__WHAT IS REQUIRED__
Please reproduce all entries word for word and omit their pictures.

Records excerpted from a collection:

★ ★ ★

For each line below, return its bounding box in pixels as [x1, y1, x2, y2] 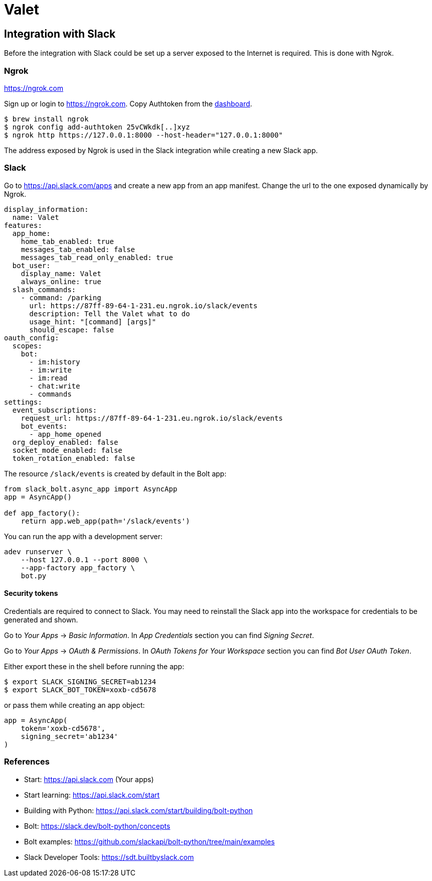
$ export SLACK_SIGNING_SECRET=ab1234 [4, 677, 156, 686]
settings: [4, 398, 42, 406]
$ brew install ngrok [4, 114, 89, 123]
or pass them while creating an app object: [4, 700, 145, 709]
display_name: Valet [21, 269, 101, 278]
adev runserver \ [4, 547, 72, 556]
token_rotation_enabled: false [12, 454, 135, 462]
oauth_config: [4, 333, 59, 342]
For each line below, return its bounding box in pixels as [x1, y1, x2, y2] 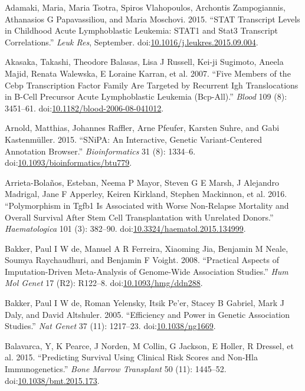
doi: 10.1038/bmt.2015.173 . [5, 374, 100, 386]
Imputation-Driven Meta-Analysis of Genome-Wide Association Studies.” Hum [5, 265, 288, 277]
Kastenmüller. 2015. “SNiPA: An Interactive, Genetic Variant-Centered [5, 133, 263, 145]
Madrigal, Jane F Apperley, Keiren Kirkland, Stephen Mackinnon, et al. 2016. [5, 188, 287, 200]
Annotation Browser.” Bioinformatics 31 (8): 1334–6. [5, 144, 196, 157]
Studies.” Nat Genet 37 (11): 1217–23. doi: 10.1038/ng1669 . [5, 320, 216, 332]
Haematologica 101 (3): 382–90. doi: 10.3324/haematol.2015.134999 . [5, 222, 246, 235]
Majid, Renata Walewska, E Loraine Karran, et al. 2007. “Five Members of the [5, 67, 291, 79]
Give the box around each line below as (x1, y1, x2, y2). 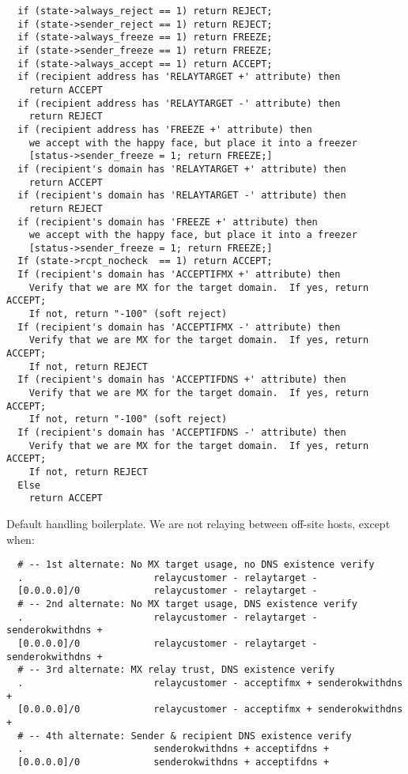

★ ★ ★

__RESPONSE TO THIS EXERCISE__
For each line below, return its bounding box in pixels as [x1, y1, x2, y2] 
$ export SLACK_SIGNING_SECRET=ab1234 [4, 677, 156, 686]
settings: [4, 398, 42, 406]
$ brew install ngrok [4, 114, 89, 123]
or pass them while creating an app object: [4, 700, 145, 709]
display_name: Valet [21, 269, 101, 278]
adev runserver \ [4, 547, 72, 556]
token_rotation_enabled: false [12, 454, 135, 462]
oauth_config: [4, 333, 59, 342]
For each line below, return its bounding box in pixels as [x1, y1, x2, y2] 
doi: 10.1038/bmt.2015.173 . [5, 374, 100, 386]
Imputation-Driven Meta-Analysis of Genome-Wide Association Studies.” Hum [5, 265, 288, 277]
Kastenmüller. 2015. “SNiPA: An Interactive, Genetic Variant-Centered [5, 133, 263, 145]
Madrigal, Jane F Apperley, Keiren Kirkland, Stephen Mackinnon, et al. 2016. [5, 188, 287, 200]
Annotation Browser.” Bioinformatics 31 (8): 1334–6. [5, 144, 196, 157]
Studies.” Nat Genet 37 (11): 1217–23. doi: 10.1038/ng1669 . [5, 320, 216, 332]
Haematologica 101 (3): 382–90. doi: 10.3324/haematol.2015.134999 . [5, 222, 246, 235]
Majid, Renata Walewska, E Loraine Karran, et al. 2007. “Five Members of the [5, 67, 291, 79]
Give the box around each line below as (x1, y1, x2, y2). 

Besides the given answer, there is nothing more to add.